(Extracted data entries)
=== Begin Enclosure ===

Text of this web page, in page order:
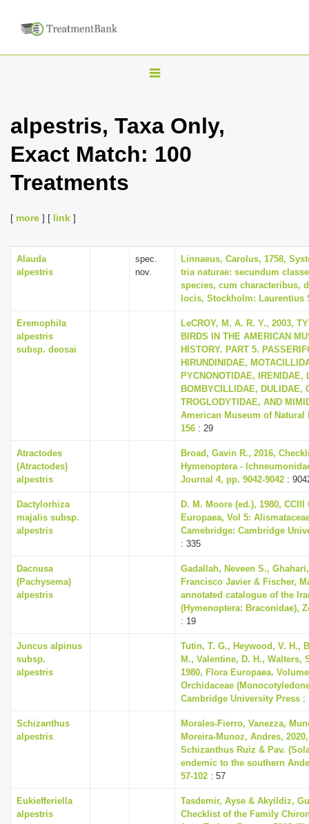
T
g
i
g
alpestris, Taxa Only,
Exact Match: 100
Treatments
[ more ] [ link ]
Alauda
alpestris
spec.
nov.
Linnaeus, Carolus, 1758,
tria naturae: secundum
species, cum characteribus,
locis, Stockholm: Laurentius
Eremophila
alpestris
subsp. deosai
LeCROY, M. A. R. Y., 2003,
BIRDS IN THE AMERICAN
HISTORY. PART 5.
HIRUNDINIDAE,
PYCNONOTIDAE, IRENIDAE,
BOMBYCILLIDAE, DULIDAE,
TROGLODYTIDAE, AND
American Museum of Natural
156 : 29
Atractodes
(Atractodes)
alpestris
Broad, Gavin R., 2016,
Hymenoptera -
Journal 4, pp. 9042-9042 :
Dactylorhiza
majalis subsp.
alpestris
D. M. Moore (ed.), 1980,
Europaea, Vol 5:
Camebridge: Cambridge
: 335
Dacnusa
(Pachysema)
alpestris
Gadallah, Neveen S.,
Francisco Javier & Fischer,
annotated catalogue of the
(Hymenoptera: Braconidae),
: 19
Juncus alpinus
subsp.
alpestris
Tutin, T. G., Heywood, V. H.,
M., Valentine, D. H., Walters,
1980, Flora Europaea.
Orchidaceae
Cambridge University Press :
Schizanthus
alpestris
Morales-Fierro, Vanezza,
Moreira-Munoz, Andres,
Schizanthus Ruiz & Pav.
endemic to the southern
57-102 : 57
Eukiefferiella
alpestris
Tasdemir, Ayse & Akyildiz,
Checklist of the Family
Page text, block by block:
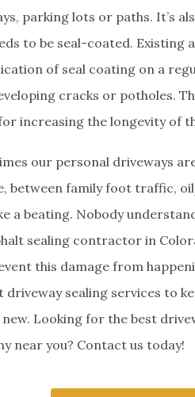
parking lots or paths. It’s
to be seal-coated. Existing
of seal coating on a
cracks or potholes.
increasing the longevity of
our personal driveways
between family foot traffic,
a beating. Nobody
sealing contractor in
this damage from
driveway sealing services to
Looking for the best
near you? Contact us today!
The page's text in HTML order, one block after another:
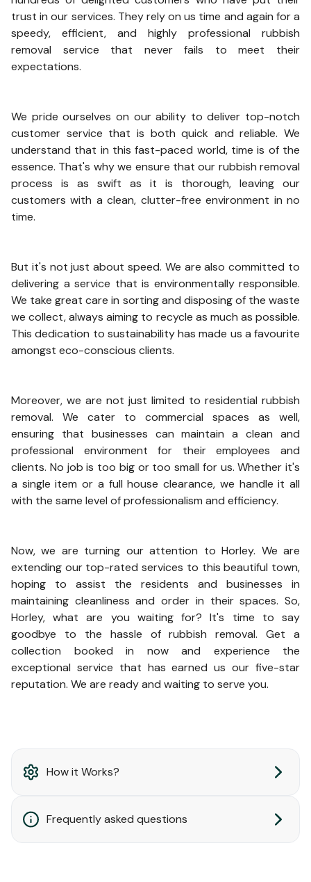
trust in our services. They rely on us time and again for a
speedy, efficient, and highly professional rubbish
removal service that never fails to meet their
expectations.
We pride ourselves on our ability to deliver top-notch
customer service that is both quick and reliable. We
understand that in this fast-paced world, time is of the
essence. That's why we ensure that our rubbish removal
process is as swift as it is thorough, leaving our
customers with a clean, clutter-free environment in no
time.
But it's not just about speed. We are also committed to
delivering a service that is environmentally responsible.
We take great care in sorting and disposing of the waste
we collect, always aiming to recycle as much as possible.
This dedication to sustainability has made us a favourite
amongst eco-conscious clients.
Moreover, we are not just limited to residential rubbish
removal. We cater to commercial spaces as well,
ensuring that businesses can maintain a clean and
professional environment for their employees and
clients. No job is too big or too small for us. Whether it's
a single item or a full house clearance, we handle it all
with the same level of professionalism and efficiency.
Now, we are turning our attention to Horley. We are
extending our top-rated services to this beautiful town,
hoping to assist the residents and businesses in
maintaining cleanliness and order in their spaces. So,
Horley, what are you waiting for? It's time to say
goodbye to the hassle of rubbish removal. Get a
collection booked in now and experience the
exceptional service that has earned us our five-star
reputation. We are ready and waiting to serve you.
How it Works?
Frequently asked questions
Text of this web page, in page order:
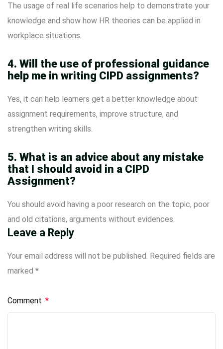
The usage of real life scenarios help to demonstrate your
knowledge and show how HR theories can be applied in
workplace situations.
4. Will the use of professional guidance
help me in writing CIPD assignments?
Yes, it can help learners get a better knowledge about
assignment requirements, improve structure, and
strengthen writing skills.
5. What is an advice about any mistake
that I should avoid in a CIPD
Assignment?
You should avoid having a poor research on the topic, poor
and old citations, arguments without evidences.
Leave a Reply
Your email address will not be published. Required fields are
marked *
Comment *

=== End Enclosure ===

[YOUR INSTRUCTIONS]: Identify every line above with the string "writing" in it. Copy those lines.

[TASK RESPONSE]:
help me in writing CIPD assignments?
strengthen writing skills.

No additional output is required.